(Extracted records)

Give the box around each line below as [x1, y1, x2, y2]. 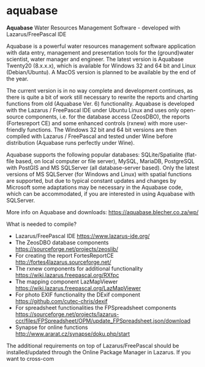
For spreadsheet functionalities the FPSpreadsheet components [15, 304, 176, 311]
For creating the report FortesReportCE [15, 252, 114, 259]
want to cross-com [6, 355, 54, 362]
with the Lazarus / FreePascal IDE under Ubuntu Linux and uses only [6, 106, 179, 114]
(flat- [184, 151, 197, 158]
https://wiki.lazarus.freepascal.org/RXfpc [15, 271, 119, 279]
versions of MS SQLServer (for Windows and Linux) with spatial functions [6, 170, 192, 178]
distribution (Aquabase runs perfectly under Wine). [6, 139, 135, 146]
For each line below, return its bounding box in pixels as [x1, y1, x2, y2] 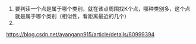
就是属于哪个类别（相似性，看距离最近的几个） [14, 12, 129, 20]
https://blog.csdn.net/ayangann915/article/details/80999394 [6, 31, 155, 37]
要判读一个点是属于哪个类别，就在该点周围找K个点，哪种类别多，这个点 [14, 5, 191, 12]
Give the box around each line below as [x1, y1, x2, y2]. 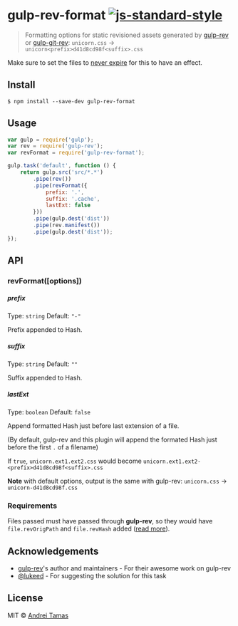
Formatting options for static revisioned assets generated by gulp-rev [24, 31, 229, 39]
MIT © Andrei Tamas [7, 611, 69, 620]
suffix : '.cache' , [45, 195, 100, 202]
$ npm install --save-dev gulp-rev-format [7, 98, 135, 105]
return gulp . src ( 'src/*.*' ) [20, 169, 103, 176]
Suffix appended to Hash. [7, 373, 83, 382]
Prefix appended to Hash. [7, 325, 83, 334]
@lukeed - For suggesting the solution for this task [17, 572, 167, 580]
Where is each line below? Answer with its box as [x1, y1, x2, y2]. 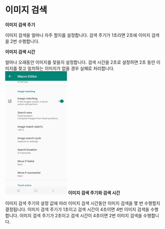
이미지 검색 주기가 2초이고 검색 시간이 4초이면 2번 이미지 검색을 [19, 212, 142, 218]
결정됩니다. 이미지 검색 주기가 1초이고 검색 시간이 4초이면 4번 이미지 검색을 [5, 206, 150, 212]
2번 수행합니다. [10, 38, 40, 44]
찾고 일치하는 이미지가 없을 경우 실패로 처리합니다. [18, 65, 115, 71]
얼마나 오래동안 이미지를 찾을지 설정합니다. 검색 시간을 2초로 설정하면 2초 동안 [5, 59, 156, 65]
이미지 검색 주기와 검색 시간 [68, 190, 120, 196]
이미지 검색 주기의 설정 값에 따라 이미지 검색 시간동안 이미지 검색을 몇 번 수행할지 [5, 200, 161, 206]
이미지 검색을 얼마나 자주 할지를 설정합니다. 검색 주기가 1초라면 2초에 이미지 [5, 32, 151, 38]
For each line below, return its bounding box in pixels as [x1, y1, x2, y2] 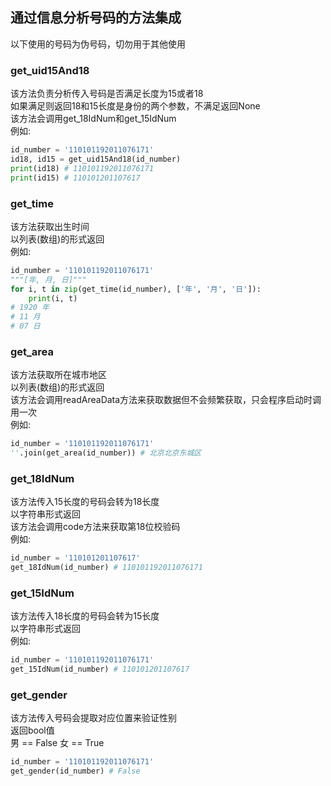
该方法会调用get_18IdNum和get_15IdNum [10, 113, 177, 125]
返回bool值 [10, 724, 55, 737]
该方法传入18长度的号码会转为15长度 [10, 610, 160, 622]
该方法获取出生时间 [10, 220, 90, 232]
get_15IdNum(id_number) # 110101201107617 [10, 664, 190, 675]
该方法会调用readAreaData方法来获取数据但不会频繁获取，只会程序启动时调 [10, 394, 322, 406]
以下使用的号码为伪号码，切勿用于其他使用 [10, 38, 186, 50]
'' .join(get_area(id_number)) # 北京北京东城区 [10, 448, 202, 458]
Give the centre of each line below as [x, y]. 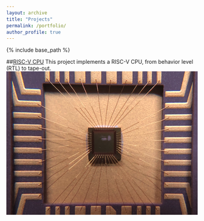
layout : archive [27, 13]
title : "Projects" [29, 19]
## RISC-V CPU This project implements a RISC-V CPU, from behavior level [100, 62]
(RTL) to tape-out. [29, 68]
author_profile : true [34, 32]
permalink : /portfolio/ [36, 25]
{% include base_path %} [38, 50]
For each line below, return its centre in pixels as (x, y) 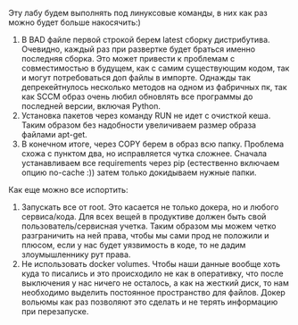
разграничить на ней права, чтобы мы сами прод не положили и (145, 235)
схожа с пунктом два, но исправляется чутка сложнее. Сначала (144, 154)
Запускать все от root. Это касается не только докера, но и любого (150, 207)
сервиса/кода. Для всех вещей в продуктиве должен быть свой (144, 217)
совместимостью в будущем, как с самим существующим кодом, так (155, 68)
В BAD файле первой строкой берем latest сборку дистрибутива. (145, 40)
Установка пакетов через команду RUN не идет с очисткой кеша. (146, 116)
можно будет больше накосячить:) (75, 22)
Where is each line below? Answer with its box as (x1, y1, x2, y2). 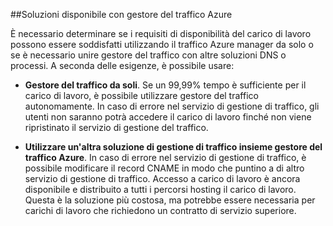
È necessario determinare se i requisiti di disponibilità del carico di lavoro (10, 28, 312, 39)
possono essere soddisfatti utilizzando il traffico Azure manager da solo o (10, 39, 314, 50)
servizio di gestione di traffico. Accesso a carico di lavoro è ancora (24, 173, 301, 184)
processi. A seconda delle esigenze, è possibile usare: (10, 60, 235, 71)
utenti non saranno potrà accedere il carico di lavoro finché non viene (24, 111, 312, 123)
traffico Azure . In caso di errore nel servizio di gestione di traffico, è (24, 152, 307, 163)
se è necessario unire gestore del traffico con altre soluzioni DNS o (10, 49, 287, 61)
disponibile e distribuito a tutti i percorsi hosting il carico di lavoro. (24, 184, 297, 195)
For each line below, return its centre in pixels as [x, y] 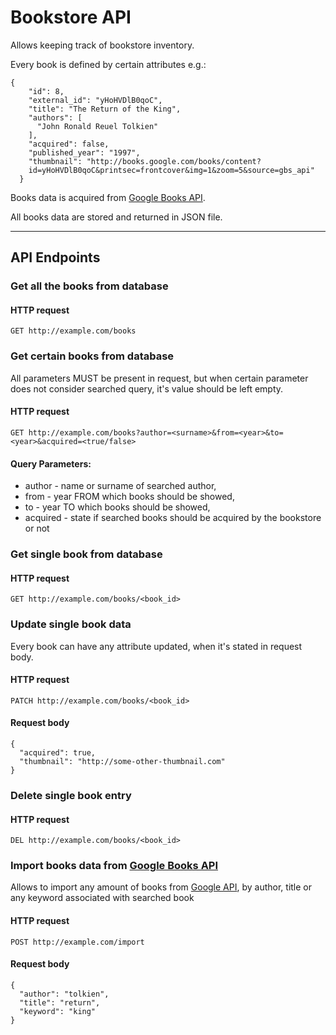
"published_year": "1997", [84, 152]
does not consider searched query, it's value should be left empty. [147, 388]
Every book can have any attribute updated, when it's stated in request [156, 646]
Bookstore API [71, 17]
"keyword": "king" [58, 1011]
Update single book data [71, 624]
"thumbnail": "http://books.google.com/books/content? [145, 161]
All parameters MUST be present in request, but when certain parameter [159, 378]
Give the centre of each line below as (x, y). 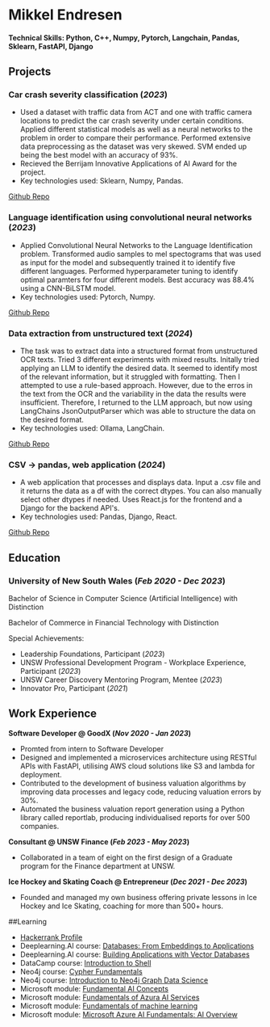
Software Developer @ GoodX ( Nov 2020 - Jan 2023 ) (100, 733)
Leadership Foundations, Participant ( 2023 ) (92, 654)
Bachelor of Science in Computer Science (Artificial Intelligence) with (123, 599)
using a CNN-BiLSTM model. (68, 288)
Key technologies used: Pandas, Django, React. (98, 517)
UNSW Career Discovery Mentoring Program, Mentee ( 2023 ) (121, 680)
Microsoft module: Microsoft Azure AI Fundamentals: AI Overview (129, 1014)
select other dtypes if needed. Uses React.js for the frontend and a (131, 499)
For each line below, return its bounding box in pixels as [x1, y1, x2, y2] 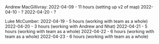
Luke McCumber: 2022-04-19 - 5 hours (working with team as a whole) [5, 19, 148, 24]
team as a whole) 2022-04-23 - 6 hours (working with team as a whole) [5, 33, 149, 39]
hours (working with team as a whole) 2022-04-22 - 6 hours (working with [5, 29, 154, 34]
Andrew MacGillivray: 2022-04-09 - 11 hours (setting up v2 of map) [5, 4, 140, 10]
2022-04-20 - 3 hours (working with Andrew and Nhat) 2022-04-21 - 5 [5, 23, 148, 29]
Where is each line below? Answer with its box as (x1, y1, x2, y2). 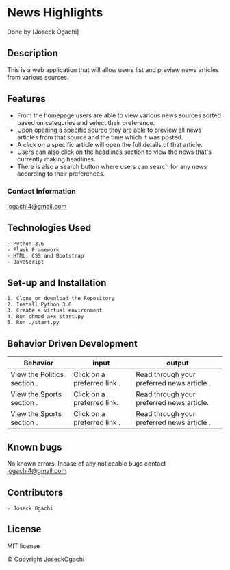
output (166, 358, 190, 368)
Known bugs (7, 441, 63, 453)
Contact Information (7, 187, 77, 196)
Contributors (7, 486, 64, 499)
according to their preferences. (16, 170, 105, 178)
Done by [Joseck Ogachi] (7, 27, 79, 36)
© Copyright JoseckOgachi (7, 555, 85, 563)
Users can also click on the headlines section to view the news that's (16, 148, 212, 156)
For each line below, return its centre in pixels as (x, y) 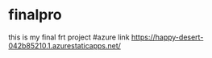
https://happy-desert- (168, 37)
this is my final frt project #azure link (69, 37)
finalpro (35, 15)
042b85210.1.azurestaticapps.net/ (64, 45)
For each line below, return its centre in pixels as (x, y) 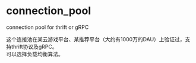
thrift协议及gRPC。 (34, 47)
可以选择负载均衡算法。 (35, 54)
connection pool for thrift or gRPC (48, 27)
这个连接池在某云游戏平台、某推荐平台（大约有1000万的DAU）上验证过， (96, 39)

[Activity]:
The answer must consist of every line from the entries that holds the string "carico".

[Result for this exercise]:
È necessario determinare se i requisiti di disponibilità del carico di lavoro (10, 28, 312, 39)
servizio di gestione di traffico. Accesso a carico di lavoro è ancora (24, 173, 301, 184)
utenti non saranno potrà accedere il carico di lavoro finché non viene (24, 111, 312, 123)
disponibile e distribuito a tutti i percorsi hosting il carico di lavoro. (24, 184, 297, 195)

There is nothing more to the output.